Texas Marble…From Maryland

Someone stole my story. Well, not really. It’s mostly a wee fit of jealously at Brian Fisher Johnson, who has a first rate article on building stone in the January issue of Earth magazine. Stretching from Ballykilchine, Ireland, to the Washington Monument, the story tells of the marble quarries and quarrymen in Texas, Maryland, and their contribution to leaving “a very material impression on the face of America.”

Brian’s story focuses on an archaeological dig run by Stephen Brighton of the University of Maryland, College Park. Brighton has been studying the Irish immigrants who left Ballykilchine and traveled to a small settlement a bit north of Baltimore. By around 1860, Texas—so named for a volunteer regiment, the Texas Greens, established for the Mexican-American War—had 600 people. Brighton says that the Irish came for the calcite, in the form of marble for quarrying and limestone for burning.

Little remains from the heyday of the Irish in Texas. Little is also available in the history books, which is what led Brighton to investigate. “It’s a huge gap…in understanding the Irish diaspora,” he says. What he has been able to piece together is unusual. The Irish stayed in Texas for generations, in contrast to the more typical dispersal out from the original center.

Brighton and his students began their dig in July 2009. Their major find was a outhouse, as well as coins, a lice comb, and numerous pieces of glass.

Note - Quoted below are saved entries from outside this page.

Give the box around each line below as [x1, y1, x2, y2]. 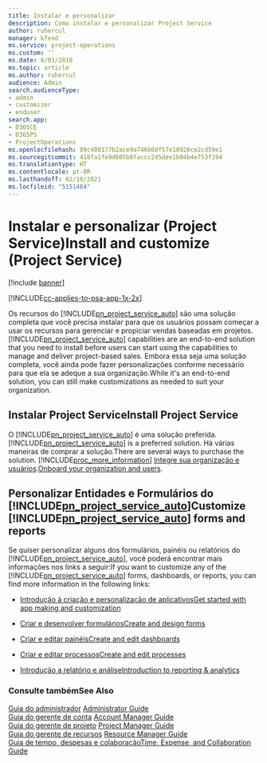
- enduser [8, 109, 41, 117]
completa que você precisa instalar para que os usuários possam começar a [8, 317, 259, 326]
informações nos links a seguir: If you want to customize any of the [8, 562, 227, 572]
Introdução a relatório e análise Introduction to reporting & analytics [19, 665, 241, 675]
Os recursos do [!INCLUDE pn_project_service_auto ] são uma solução [8, 309, 237, 318]
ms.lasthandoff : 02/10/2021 [8, 175, 102, 184]
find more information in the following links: [8, 579, 151, 589]
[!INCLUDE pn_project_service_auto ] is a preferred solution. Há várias [8, 437, 235, 448]

He and his students will continue to study their artifacts in order to better understand this unusual group of immigrants.

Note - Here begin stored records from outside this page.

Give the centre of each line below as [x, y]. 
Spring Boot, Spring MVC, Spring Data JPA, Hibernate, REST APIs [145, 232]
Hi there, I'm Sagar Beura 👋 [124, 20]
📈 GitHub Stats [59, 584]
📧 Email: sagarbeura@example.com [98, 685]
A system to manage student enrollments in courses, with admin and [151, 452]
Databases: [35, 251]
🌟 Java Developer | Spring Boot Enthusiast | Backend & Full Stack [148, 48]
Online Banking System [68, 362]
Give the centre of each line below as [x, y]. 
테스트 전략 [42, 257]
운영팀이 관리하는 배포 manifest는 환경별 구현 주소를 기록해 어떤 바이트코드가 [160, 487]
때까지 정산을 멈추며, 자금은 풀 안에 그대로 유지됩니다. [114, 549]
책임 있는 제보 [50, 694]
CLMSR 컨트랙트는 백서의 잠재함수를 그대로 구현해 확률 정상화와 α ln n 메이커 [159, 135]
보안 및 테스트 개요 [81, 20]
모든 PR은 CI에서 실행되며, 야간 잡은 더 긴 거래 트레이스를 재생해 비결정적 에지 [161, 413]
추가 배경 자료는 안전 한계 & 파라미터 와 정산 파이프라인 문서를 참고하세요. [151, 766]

Brian reports that the value of Texas stone was reported as early as 1811. Quarrying began in 1834 with 13 quarries opened up by 1847. Geologists call the stone the “Cockeysville Marble,” for a nearby town. First deposited 500 million years ago as limestone, the white stone turned to marble around 240 million years ago during the assembly of Pangaea.

Library of Congress description “Washington Monument as it stood for 25 year,” photographed by Mathew Brady circa 1860

The color and location of the marble led it to be the first building stone of any large amount sent by rail to Washington D.C. In 1845, builders began to use the marble from Texas in the Washington Monument. They had put up 152 feet by 1854, when money ran out. Work began again in 1879, with marble from Lee, Massachusetts, but it was too costly, so the rest of the monument was finished with marble from Cockeysville, which accounts for the color change in the big edifice.

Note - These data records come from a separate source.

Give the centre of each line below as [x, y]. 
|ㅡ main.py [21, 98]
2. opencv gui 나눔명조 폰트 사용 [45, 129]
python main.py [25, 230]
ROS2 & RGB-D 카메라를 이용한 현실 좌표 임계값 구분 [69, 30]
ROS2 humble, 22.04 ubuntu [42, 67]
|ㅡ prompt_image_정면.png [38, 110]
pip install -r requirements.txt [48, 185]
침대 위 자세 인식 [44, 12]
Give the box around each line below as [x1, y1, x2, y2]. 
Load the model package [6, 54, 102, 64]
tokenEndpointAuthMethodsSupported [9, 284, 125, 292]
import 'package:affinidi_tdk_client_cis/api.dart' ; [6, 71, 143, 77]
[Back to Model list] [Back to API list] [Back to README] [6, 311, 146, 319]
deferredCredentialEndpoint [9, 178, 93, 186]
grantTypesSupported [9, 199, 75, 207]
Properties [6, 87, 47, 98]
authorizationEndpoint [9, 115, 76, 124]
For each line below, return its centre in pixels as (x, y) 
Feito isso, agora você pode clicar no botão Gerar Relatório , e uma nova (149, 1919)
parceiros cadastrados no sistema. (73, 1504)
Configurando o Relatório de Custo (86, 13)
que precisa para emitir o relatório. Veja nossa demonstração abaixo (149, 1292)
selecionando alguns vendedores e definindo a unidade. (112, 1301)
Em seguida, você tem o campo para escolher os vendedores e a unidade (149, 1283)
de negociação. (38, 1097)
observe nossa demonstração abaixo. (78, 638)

Texas marble also went into the “porticoes of the House and Senate wings of the U.S. Capitol building and the towers of St. Patrick’s Cathedral in New York City,” writes Brian. He has written a nifty story about stone once again revealing the connection between people, geology, and history.

Quincy – The Granite City in the Globe

The Boston Globe ran two stories today about the town of Quincy (pronounced Quin-zee) and its granite-influenced past. For nearly two centuries, Quincy supplied granite to great and small buildings of Boston and beyond. These include the dry docks in Charlestown, Massachusetts, customhouses in New Orleans, Boston, and Mobile, Alabama, and the Bunker Hill Monument, a use which led to the first commercial railroad in the United States.


One story focuses on the efforts of locals to draw more attention to the importance of granite to a town once known as The Granite City. They hope to build a Quincy Quarry and Granite Workers Museum but despite a nearly two-decade old agreement to build it, they have had no luck. The story quotes Vic Campbell who said “It seems that when it comes to the Adamses, nothing that anyone can think of is too much. When it comes to the quarries, nothing is too neglectful.’’ As someone who has written about the beautiful and historical Quincy stone and its human and geologic history, I am sad to see that so many seem to not care about their past.

The second story, Of Granite, Plugs, and Feathers, tells the history of the quarries, tracing its earliest use to around 1754 and the King’s Chapel, still standing in Boston. Stone was quarried not from the solid walls of rock but from boulders, which masons split by heating with fire and cracking with heavy iron balls. Not until around 1803 did a truly effective manner of quarrying come along. The plug and feather technique originated with a man known as Mr. Tarbox, who introduced the method of drilling holes in the rock and then putting a metal wedge, or plug, surrounded by two L-shaped shims, the feathers, into the hole. Hammering a row of plugs and feathers forced the stone to split apart. Tarbox’s method dropped the price of split stone by 40 percent and helped launch Quincy’s long history as a granite supplier.

Let’s hope that these stories can help with the development of the Quincy museum. Perhaps it will also help with my push for a Slow Stone, my movement to encourage the use of locally quarried stone.